Interpretation

An interpretation (or interpretation function) assigns meaning to formulae by mapping every non-logical symbol (i.e. anything that isn’t a connective or a quantifier) to a universe, $\mathcal{U}$. Essentially, it assigns meaning to formulae.

Definition §

Interpretation

An interpretation function $\mathcal{I}$ is one that takes non-logical symbols from a formal language, $L$ and assigns meaning to them by relating it to a universe, $\mathcal{U}$. It does this by mapping:

• Mapping constants to some element in $\mathcal{U}$ : $c\mapsto u\in \mathcal{U}$

• Mapping predicates to relations in $\mathcal{U}$ : $P(t_1,t_2,\dots ,t_n)\mapsto R\subset {\mathcal{U}}^n$

  • That is, a predicate is satisfied (returns true) only when certain elements from ${\mathcal{U}}^n$ are given as inputs.

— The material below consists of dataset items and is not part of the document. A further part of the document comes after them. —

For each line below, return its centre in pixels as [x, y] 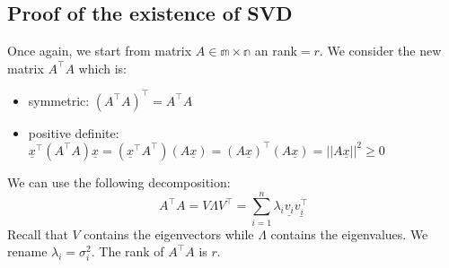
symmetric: [59, 100]
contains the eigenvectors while [169, 233]
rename [27, 251]
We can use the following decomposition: [119, 182]
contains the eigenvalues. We [349, 233]
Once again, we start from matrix [100, 51]
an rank [276, 51]
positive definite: [74, 132]
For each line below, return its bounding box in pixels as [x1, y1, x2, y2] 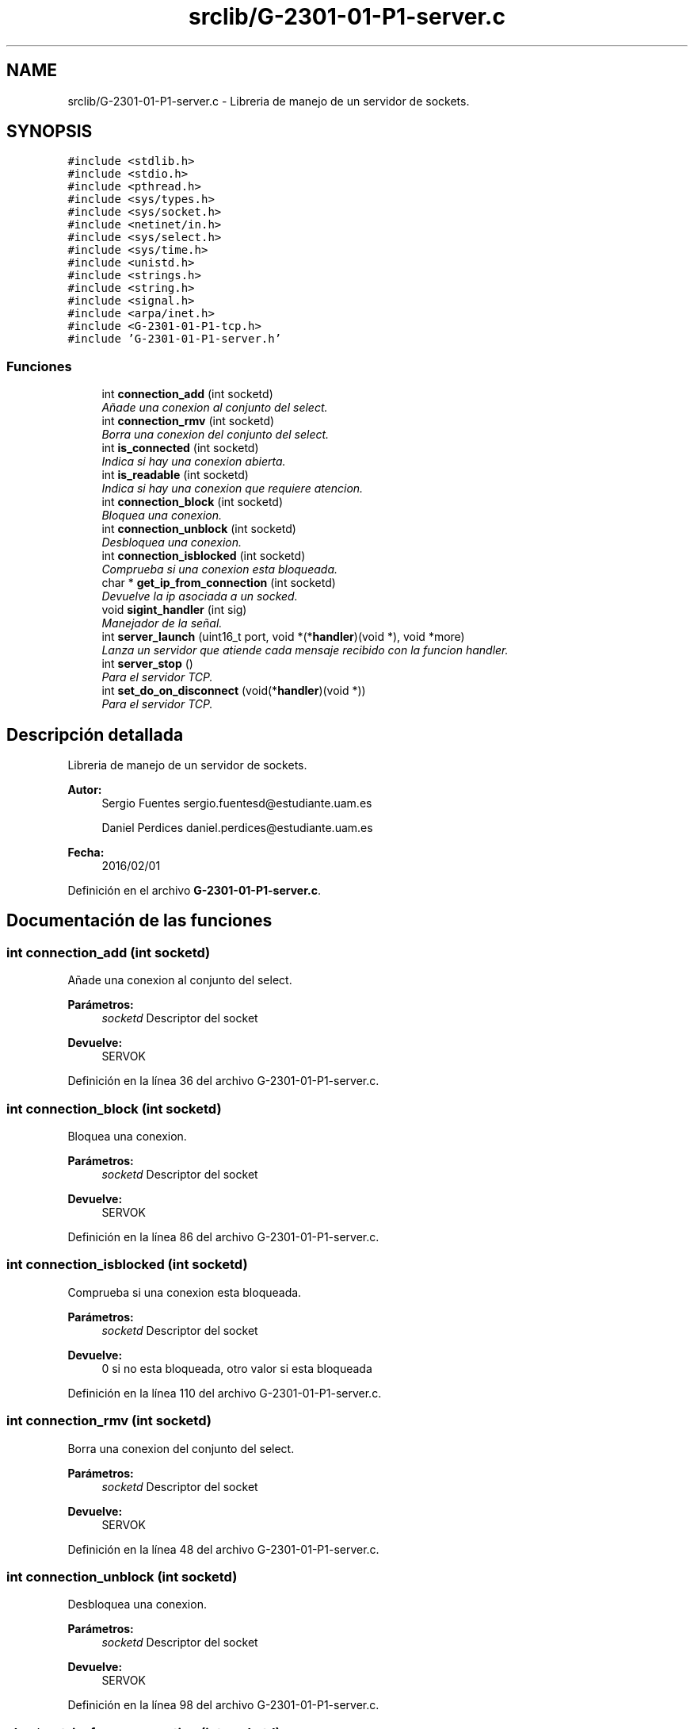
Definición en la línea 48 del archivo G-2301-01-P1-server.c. [67, 1542, 379, 1556]
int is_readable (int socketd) [101, 468, 249, 482]
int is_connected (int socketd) [101, 441, 259, 455]
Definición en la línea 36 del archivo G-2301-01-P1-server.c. [67, 1074, 379, 1088]
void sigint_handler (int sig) [101, 603, 247, 617]
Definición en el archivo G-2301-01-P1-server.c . [67, 884, 321, 898]
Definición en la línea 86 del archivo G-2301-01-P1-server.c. [67, 1230, 379, 1244]
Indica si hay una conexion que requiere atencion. [101, 481, 364, 496]
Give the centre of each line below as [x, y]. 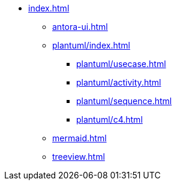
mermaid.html [79, 138]
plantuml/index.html [91, 45]
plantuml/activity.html [119, 82]
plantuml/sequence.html [124, 101]
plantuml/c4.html [109, 119]
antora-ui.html [80, 27]
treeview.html [79, 157]
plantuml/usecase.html [121, 64]
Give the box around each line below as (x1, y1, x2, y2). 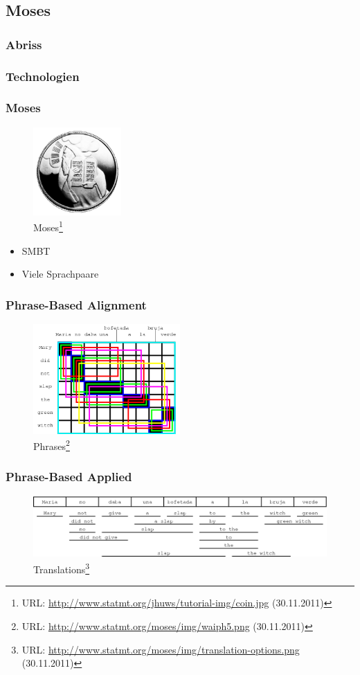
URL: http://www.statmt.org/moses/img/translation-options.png (21, 642, 300, 656)
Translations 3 (33, 560, 90, 576)
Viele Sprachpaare (21, 267, 99, 281)
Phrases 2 (33, 437, 70, 453)
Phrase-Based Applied (6, 468, 132, 485)
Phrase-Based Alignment (6, 296, 147, 313)
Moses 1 (33, 218, 63, 235)
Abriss (6, 35, 42, 53)
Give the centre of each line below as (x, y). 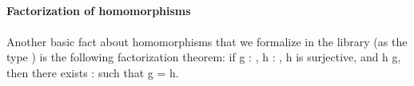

• Function to a function defined in $\mathcal{U}$ : Function from $\mathcal{U}\to \mathcal{U}$

A formula, $\phi$ under an interpretation, $\mathcal{I}$ is notated as:

$$[[\phi ]{]}_{\mathcal{I}}=\text{φ under the interpretation I}$$

Logical Constants

Technically, an interpretation can assign meaning to connectives and quantifiers. However, in predicate logic and propositional logic, we treat these symbols as logical constants. That is, they remain fixed under every interpretations.

In Propositional Logic §

If we operate under the assumption that connectives ($\wedge ,\vee ,\to ,\neg$) are logical constants, then a valuation is sufficient to be an interpretation, because we have mapped everything:

• Propositions are mapped under a valuation
• Connectives are treated as logical constants (so we didn’t need an interpretation function for it)

However, if assume that these connectives also need an interpretation, then, an interpretation is an extension of a valuation. A valuation only maps atoms, but we still, need to define our connectives.

Essentially, the universe is simply the two truth values $\{\perp ,\top \}$.

Examples §

• We can have the standard interpretation of $+,\times$ in the set $\mathbb{Z}$ which makes $+$ a function that maps $\mathbb{Z}\to \mathbb{Z}$

Example : Black & White §

Let $\mathcal{U}=\{\text{white, black}\}$ (all integers) and let $\mathcal{I}$ be the interpretation function mapping:

• the constants $b\mapsto \text{black},w\mapsto \text{white}$
• the predicate $W\mapsto \{\text{white}\}$ (is it white?)
• the function $S=\{\text{white}\mapsto \text{black},\text{black }\mapsto \text{white}\}$ (a ‘swapping’ function)

Under this interpretation, we have:

• $W(b)$ is false
• $W(w)$ is true
• $W(S(b))$ is true

While this is still useful, we are limited to only talking about constants. We can either:

• Use logical quantifiers: $\forall xW(x)$ is false but $\exists yW(y)$ is true
• Use variable assignment.